Entrou na Mango quando faltavam quinze minutos para as duas. Não tinha ainda o estômago a dar horas, mas de bom grado aceitaria o convite para ir de novo almoçar, do empregado bonitão que saía para fazer uma pausa. Era alto e de barba aparada, lembrava o clone da versão portuguesa do Sean Connery, que era 50% menos charmoso do que o original.

Não tardou a perceber que estava na secção feminina, pois viu-se rodeada de mulheres que só falavam das tendências recentes da moda como se as tivessem proibido de comentar outro assunto da atualidade. Desembrulhou uma camisola que não voltou a arrumar como estava e afastou-se à procura da secção das calças, iguais penduradas individualmente nos cabides, mas com diferenças, quando ao tentar vesti-las não conseguia que passassem na zona das ancas, as de tamanho com o número menor.

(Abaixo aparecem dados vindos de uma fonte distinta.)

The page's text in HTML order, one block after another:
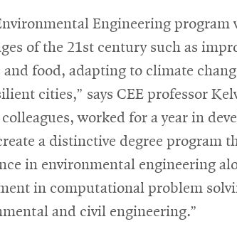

Comprou o que queria e dirigiu-se à Caixa para pagar. Estava lá uma funcionária diligente. Foi encaminhada por uma assistente fardada que parecia uma assistente de bordo mas daquelas que dão asas para voar. Sorridente, pediu-lhe o cartão de débito e digitou o NIF, e quando perguntou se desejava pôr nome na fatura, ouviu pedir que sim: “ … mas ponha simplesmente Carla “.